Эх, Карменсита! Сколько бы раз тебя вышибали из школы, когда б ты была отдана учиться... Взяли бы тебя за руки папа и мама и повели бы постигать тонкости знания; и дали бы тебе твои родители с собою завтрак в красиво сплетенной корзиночке: хлеб, сыр, апельсин и персик. Только были ли у тебя родители? Заложила бы ты свои шаловливые ручонки в карманы фартучка, вышитые пестрыми бабочками, и на переменке застучала бы по плитняку туфельками, хотя не знаю, имелись ли они у тебя? Ох уж этот распротофантаст Афредерик Я-с — вместо плитняка заставил стучать обувь, но это еще что, мы можем вместо смычка провести по струнам сигаретой, хотя кто его ведает, что из этого выйдет. Надо бы вам было все-таки поучиться, Кармен. Ведь это было бы просто замечательно! Стали бы вы образованной, всеми уважаемой особой, и у вас, склоняющей свои огромные глаза над письменным столом, ходили бы в поклонниках одни только ученые, и объяснялись бы они вам в любви блестяще построенными, на славу правильными фразами, в которых грамматика властвовала бы над любовью, хотя, впрочем, что может быть на свете лучше грамматики, кроме физикохимиоматематики, только не знаю, были ли и они? Я, кажись, несколько отклонился от своей линии, хотя нет, нет, ведь фантасту-перефантасту все позволительно, кроме, разумеется, нецензурных выражений, которых ты-то, Кармен, вдоволь наслушалась, да притом скроенных вопреки всякой грамматике. А коли бы ты стала, Кармен, ученой дамой, то была бы гордостью всех цыган. Хотя бес его знает, была ли бы? И все ж таки как бы здорово это было, если бы ты прославила себя многоученостью, а ты возьми да прославь себя совсем другим! Или же ты могла бы стать, ну, скажем, образцовой хозяйкой, и тогда никто бы не ущипнул тебя исподтишка в уличной потасовке, стала бы ты славной хозяйкой, никто не помешал бы тебе сварить отличный бульон, и пускала бы ты слезу из своих прекрасных глаз, разве что только нарезая лук, а потом бы ты добавила в кипящий бульон тщательно перемытую зелень — кориандр и базилик, — а под самый конец — агзеванской соли по вкусу, ну а уж там разложила бы на столе по обе стороны от тарелок серебряные ножи-вилки; но ты, рецидивистка, носила в потайном кармане платья совсем особого рода нож!
И все-таки люблю я тебя.
Почему? Да почем я знаю.
А под деревом стояла девочка, вздрогнул Бесаме.

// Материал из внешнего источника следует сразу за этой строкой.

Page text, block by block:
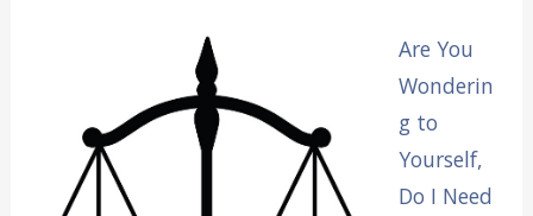
Are You
Wonderin
g to
Yourself,
Do I Need
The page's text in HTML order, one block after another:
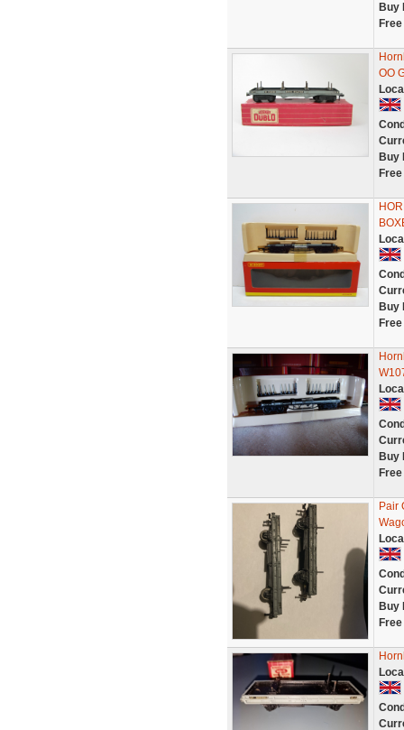
Buy
OO
Buy
Buy
Buy
Pair
Buy
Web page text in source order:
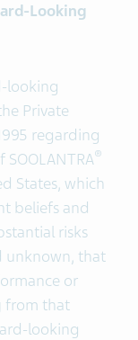
Looking
looking
Private
regarding
®
States, which
beliefs and
risks
unknown, that
or
from that
looking
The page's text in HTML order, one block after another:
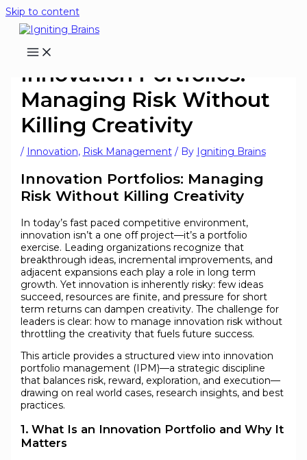
Skip to content
Innovation Portfolios:
Managing Risk Without
Killing Creativity
/ Innovation, Risk Management/ By Igniting Brains
Innovation Portfolios: Managing
Risk Without Killing Creativity
In today’s fast paced competitive environment,
innovation isn’t a one off project—it’s a portfolio
exercise. Leading organizations recognize that
breakthrough ideas, incremental improvements, and
adjacent expansions each play a role in long term
growth. Yet innovation is inherently risky: few ideas
succeed, resources are finite, and pressure for short
term returns can dampen creativity. The challenge for
leaders is clear: how to manage innovation risk without
throttling the creativity that fuels future success.
This article provides a structured view into innovation
portfolio management (IPM)—a strategic discipline
that balances risk, reward, exploration, and execution—
drawing on real world cases, research insights, and best
practices.
1. What Is an Innovation Portfolio and Why It
Matters
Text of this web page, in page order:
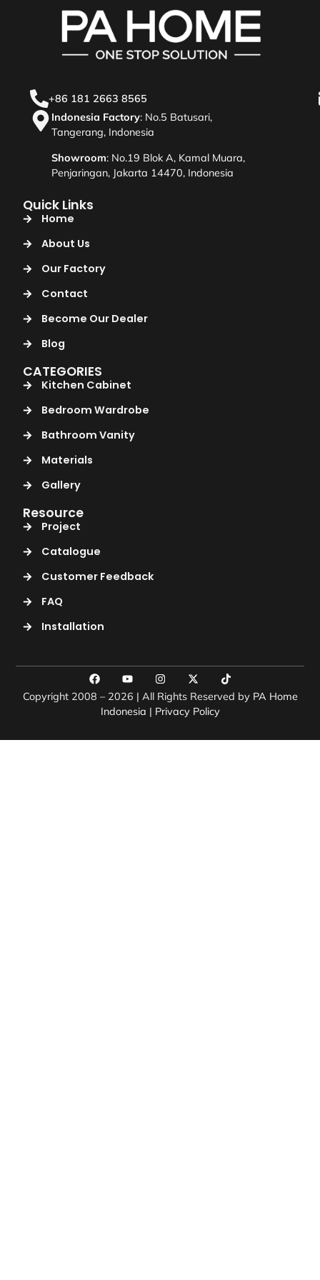
+86 181 2663 8565
Indonesia Factory: No.5 Batusari,
Tangerang, Indonesia
Showroom: No.19 Blok A, Kamal Muara,
Penjaringan, Jakarta 14470, Indonesia
Quick Links
Home
About Us
Our Factory
Contact
Become Our Dealer
Blog
CATEGORIES
Kitchen Cabinet
Bedroom Wardrobe
Bathroom Vanity
Materials
Gallery
Resource
Project
Catalogue
Customer Feedback
FAQ
Installation
Copyright 2008 – 2026 | All Rights Reserved by PA Home
Indonesia | Privacy Policy
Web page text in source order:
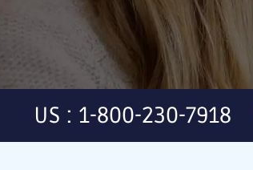
US : 1-800-230-7918
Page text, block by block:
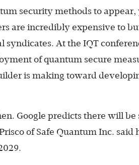
security methods to appear,
are incredibly expensive to
syndicates. At the IQT
of quantum secure
is making toward
Google predicts there will
of Safe Quantum Inc. said
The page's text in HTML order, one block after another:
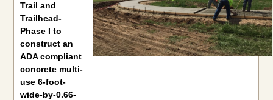
Trail and
Trailhead-
Phase I to
construct an
ADA compliant
concrete multi-
use 6-foot-
wide-by-0.66-
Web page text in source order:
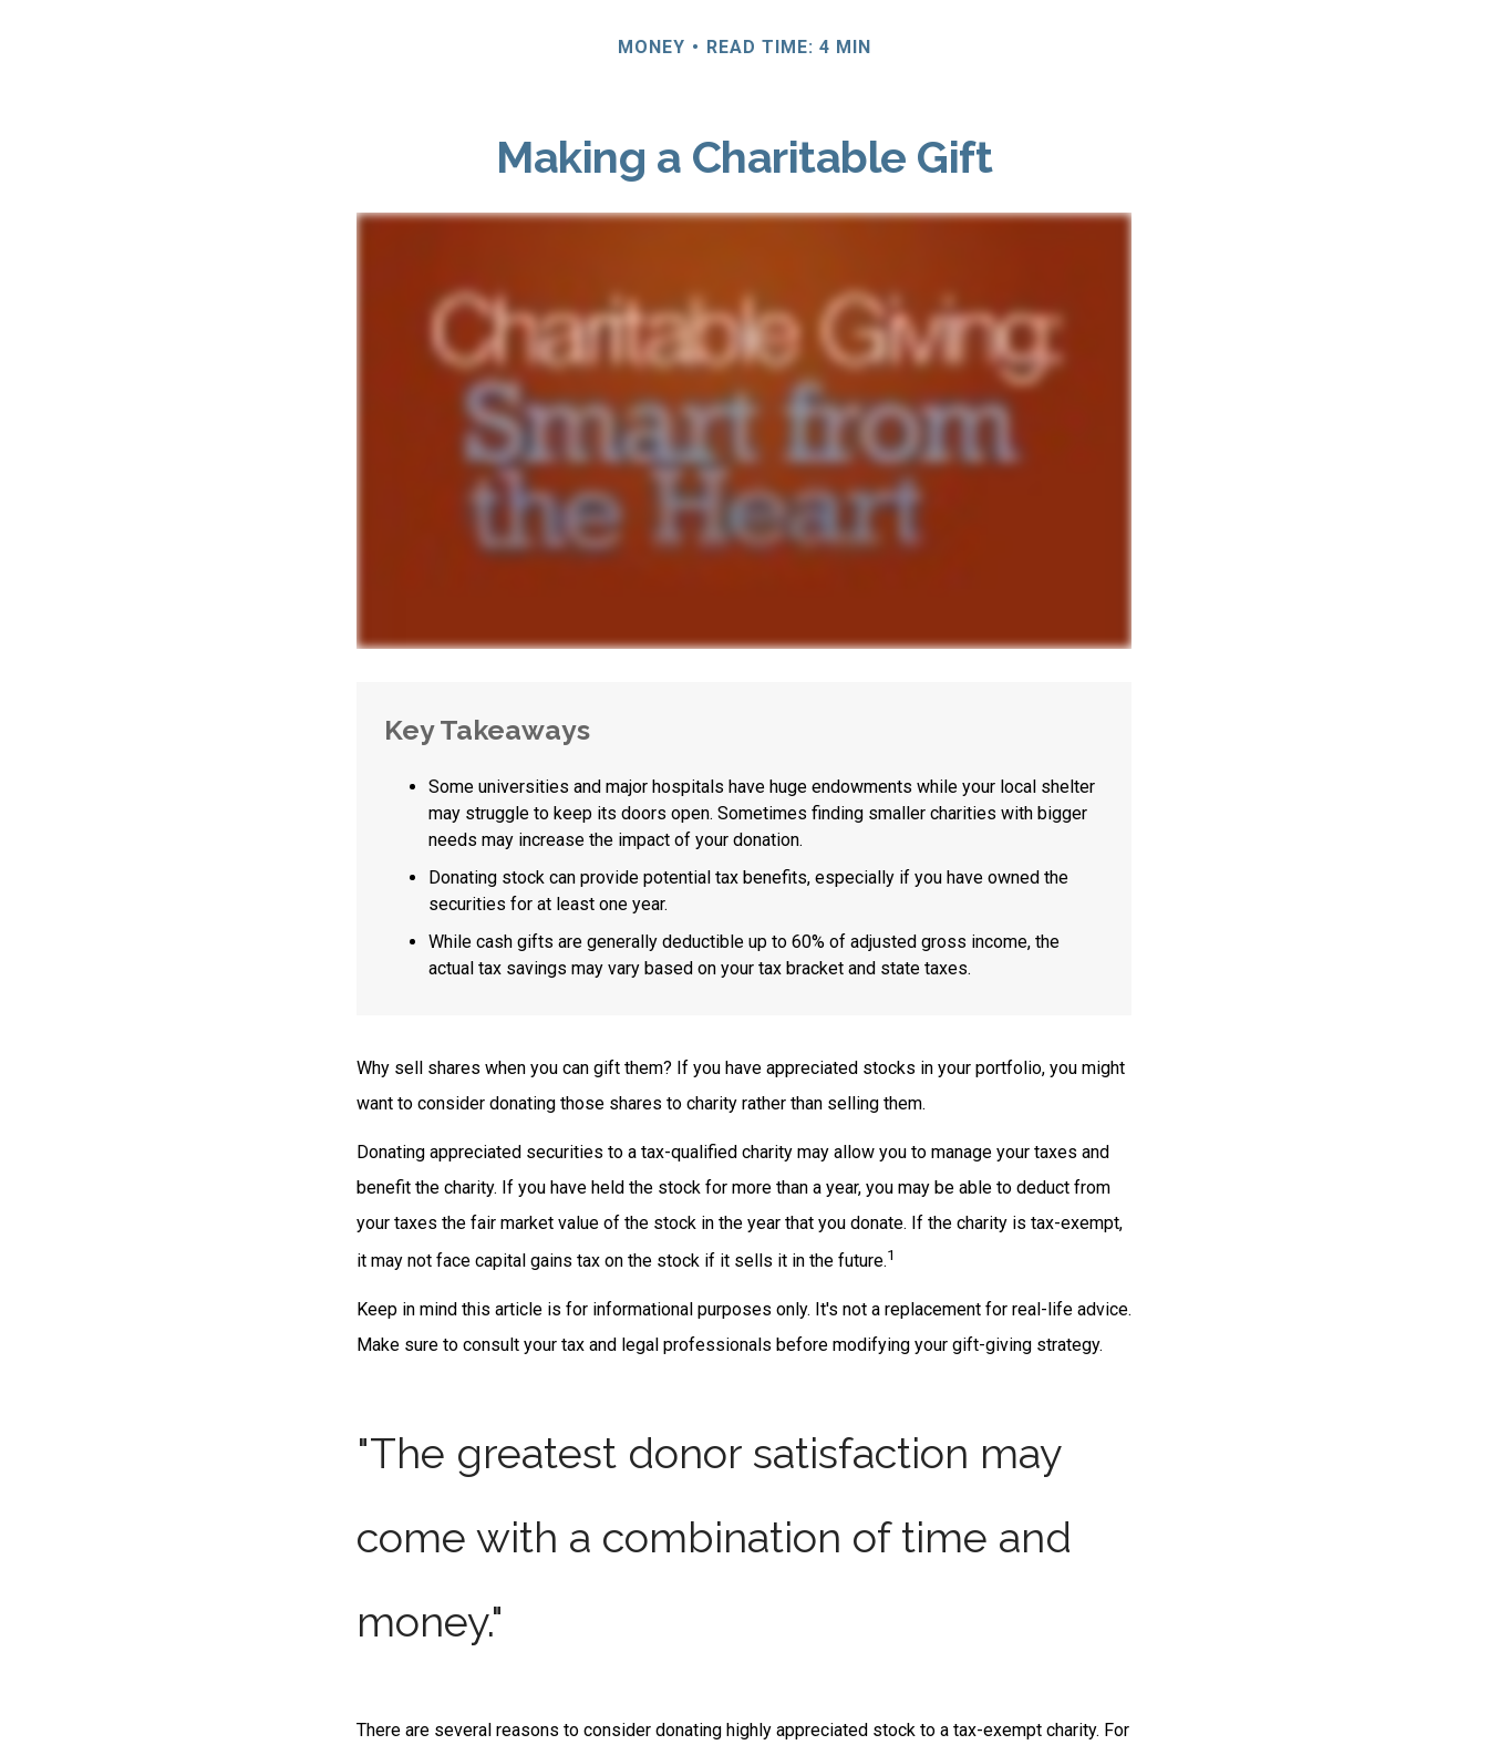
MONEY READ TIME: 4 MIN
Making a Charitable Gift
Key Takeaways
Some universities and major hospitals have huge endowments while your local shelter
may struggle to keep its doors open. Sometimes finding smaller charities with bigger
needs may increase the impact of your donation.
Donating stock can provide potential tax benefits, especially if you have owned the
securities for at least one year.
While cash gifts are generally deductible up to 60% of adjusted gross income, the
actual tax savings may vary based on your tax bracket and state taxes.
Why sell shares when you can gift them? If you have appreciated stocks in your portfolio, you might
want to consider donating those shares to charity rather than selling them.
Donating appreciated securities to a tax-qualified charity may allow you to manage your taxes and
benefit the charity. If you have held the stock for more than a year, you may be able to deduct from
your taxes the fair market value of the stock in the year that you donate. If the charity is tax-exempt,
it may not face capital gains tax on the stock if it sells it in the future.1
Keep in mind this article is for informational purposes only. It's not a replacement for real-life advice.
Make sure to consult your tax and legal professionals before modifying your gift-giving strategy.
"The greatest donor satisfaction may
come with a combination of time and
money."
There are several reasons to consider donating highly appreciated stock to a tax-exempt charity. For
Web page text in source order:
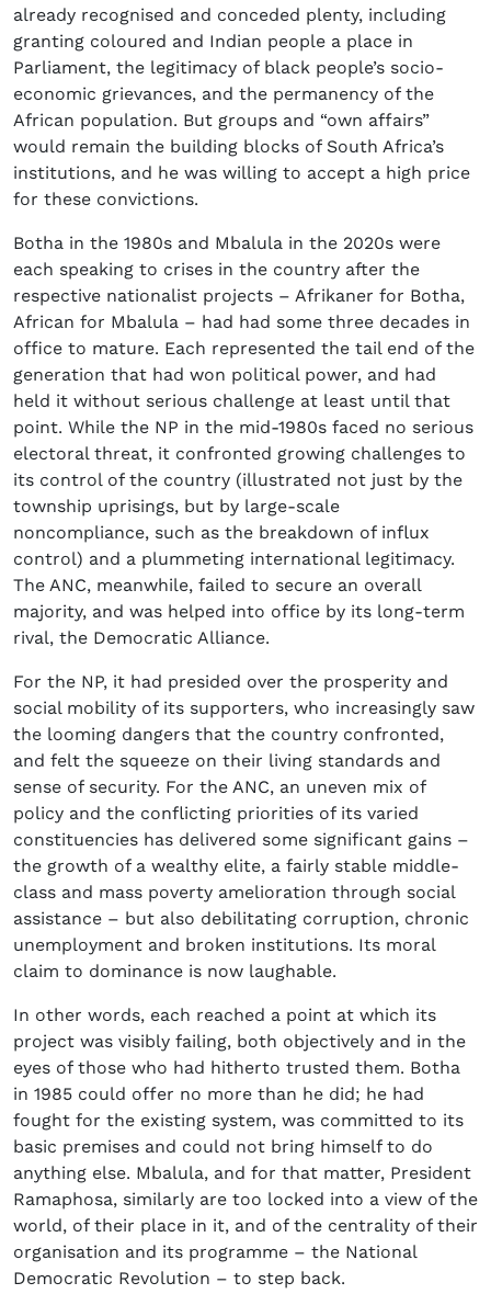
already recognised and conceded plenty, including
granting coloured and Indian people a place in
Parliament, the legitimacy of black people’s socio-
economic grievances, and the permanency of the
African population. But groups and “own affairs”
would remain the building blocks of South Africa’s
institutions, and he was willing to accept a high price
for these convictions.
Botha in the 1980s and Mbalula in the 2020s were
each speaking to crises in the country after the
respective nationalist projects – Afrikaner for Botha,
African for Mbalula – had had some three decades in
office to mature. Each represented the tail end of the
generation that had won political power, and had
held it without serious challenge at least until that
point. While the NP in the mid-1980s faced no serious
electoral threat, it confronted growing challenges to
its control of the country (illustrated not just by the
township uprisings, but by large-scale
noncompliance, such as the breakdown of influx
control) and a plummeting international legitimacy.
The ANC, meanwhile, failed to secure an overall
majority, and was helped into office by its long-term
rival, the Democratic Alliance.
For the NP, it had presided over the prosperity and
social mobility of its supporters, who increasingly saw
the looming dangers that the country confronted,
and felt the squeeze on their living standards and
sense of security. For the ANC, an uneven mix of
policy and the conflicting priorities of its varied
constituencies has delivered some significant gains –
the growth of a wealthy elite, a fairly stable middle-
class and mass poverty amelioration through social
assistance – but also debilitating corruption, chronic
unemployment and broken institutions. Its moral
claim to dominance is now laughable.
In other words, each reached a point at which its
project was visibly failing, both objectively and in the
eyes of those who had hitherto trusted them. Botha
in 1985 could offer no more than he did; he had
fought for the existing system, was committed to its
basic premises and could not bring himself to do
anything else. Mbalula, and for that matter, President
Ramaphosa, similarly are too locked into a view of the
world, of their place in it, and of the centrality of their
organisation and its programme – the National
Democratic Revolution – to step back.

Под высокой сосной стояла девочка, Рамона Рощи, в голубом с кружевами платье, вздрогнул Бесаме.
— А-а... это вы?
— Да.
Тринадцатилетняя девочка, пятнадцатилетний мальчик.
— До свидания, — ляпнул невпопад Бесаме.
— Да.
— Как поживаете...
— Вы любите музыку?
— Да! — несколько громковато вырвалось у Бесаме, и он застыдился еще больше.
Рамона стояла с зажмуренными глазами — прямо в лицо ей ослепительно били лучи заходящего солнца — ух ты! — откуда...
— Вы всегда здесь играете?
— Что делаю? — встрепенулся Бесаме.
— Вы, оказывается, здесь играете, — сказала девочка, и наш мальчик окончательно смешался.
Волшебник тихо заулыбался сквозь дрему.
— Как себя чувствует Великий Маэстро?
— Это как раз дед и послал меня сюда вас искать.
— Кто?.. Да-а? Ко мне? Но зачем... — растерялся Бесаме.
— Сегодня концерт. К нам приехали сарагосские музыканты. Вы пойдете?
Они осторожно спускались по склону, и только тогда Бесаме спросил:
— А вы не знаете, синьорита, что будут исполнять?
— Только Бетховена...
Только Бетховена!
Тишайшей ночью после концерта весь раздавленный и растоптанный валялся на своей постели Бесаме. Что, что это было — сорвавшаяся с гор лавина? Мятежная пещера? А быть может, землетрясение?.. Выросшая из океана огромная синяя гора, вздыбленная присущими океану страстями?.. Что же это все-таки было — величайшая рука извлекала из недр дымящегося вулкана волшебные соты. Что это было — да музыка Бетховена.
А герр Картузо: «Наипочтительнейше подчеркнутыми временем точками стали для самого худшего самого лучшего из людей Аустерлиц и Ватерлоо: Монблан и — пропасть...»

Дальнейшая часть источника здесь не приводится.